* _WHAT NEEDS TO BE DONE_
Below are lines of data; restate word for word those running from the line containing "Internet Explorer v11+ (103, 564)" to the line containing "https://github.com/ObelixSWE/monolith-sdk/issues (251, 95)", inclusive, and no others.

[Entries taken from a collection]
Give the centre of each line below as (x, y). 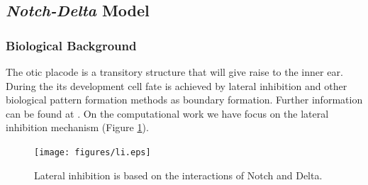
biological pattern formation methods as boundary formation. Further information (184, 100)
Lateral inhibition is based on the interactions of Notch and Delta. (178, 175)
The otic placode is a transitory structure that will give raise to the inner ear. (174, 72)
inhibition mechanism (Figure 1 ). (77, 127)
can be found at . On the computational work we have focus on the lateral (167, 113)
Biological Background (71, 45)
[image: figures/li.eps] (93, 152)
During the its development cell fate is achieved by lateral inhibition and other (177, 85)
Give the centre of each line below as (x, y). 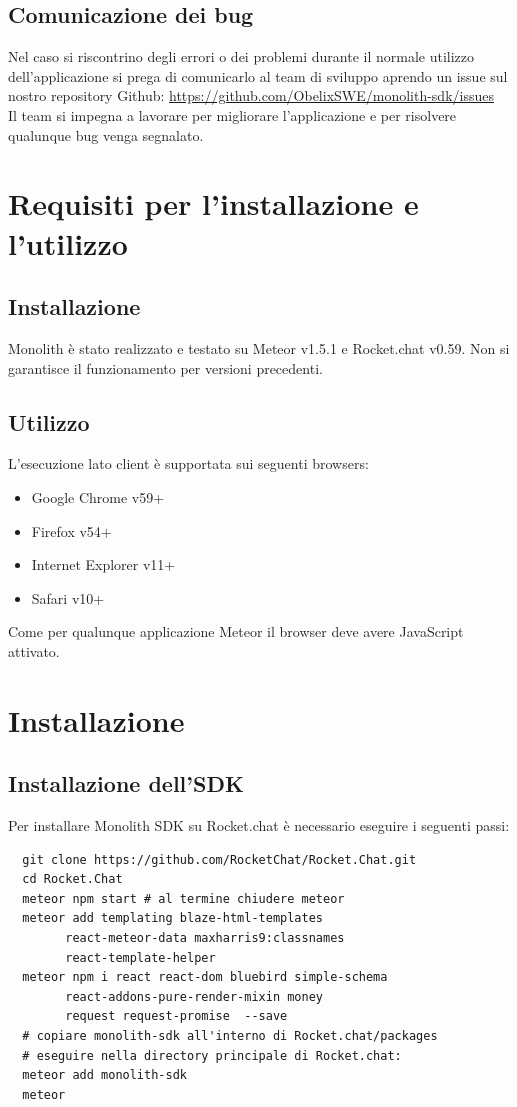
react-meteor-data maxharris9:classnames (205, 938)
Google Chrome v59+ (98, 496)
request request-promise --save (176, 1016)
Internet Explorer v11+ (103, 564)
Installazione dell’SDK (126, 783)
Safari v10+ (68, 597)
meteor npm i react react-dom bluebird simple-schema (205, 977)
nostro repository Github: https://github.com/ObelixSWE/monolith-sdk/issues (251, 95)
* * *
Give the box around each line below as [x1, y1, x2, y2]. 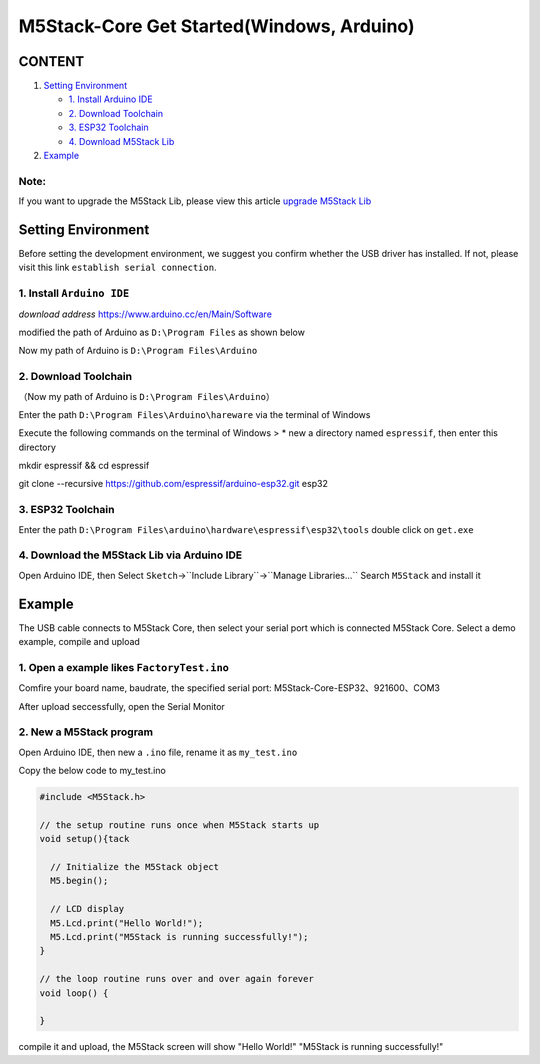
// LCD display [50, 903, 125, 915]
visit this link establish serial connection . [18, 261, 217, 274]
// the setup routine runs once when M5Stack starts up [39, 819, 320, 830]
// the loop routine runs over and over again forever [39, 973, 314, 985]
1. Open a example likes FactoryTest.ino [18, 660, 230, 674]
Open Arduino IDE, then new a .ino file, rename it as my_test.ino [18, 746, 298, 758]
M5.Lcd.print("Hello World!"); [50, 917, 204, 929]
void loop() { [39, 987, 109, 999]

* _YOUR RESPONSE_
Internet Explorer v11+ (103, 564)
Installazione dell’SDK (126, 783)
Safari v10+ (68, 597)
meteor npm i react react-dom bluebird simple-schema (205, 977)
nostro repository Github: https://github.com/ObelixSWE/monolith-sdk/issues (251, 95)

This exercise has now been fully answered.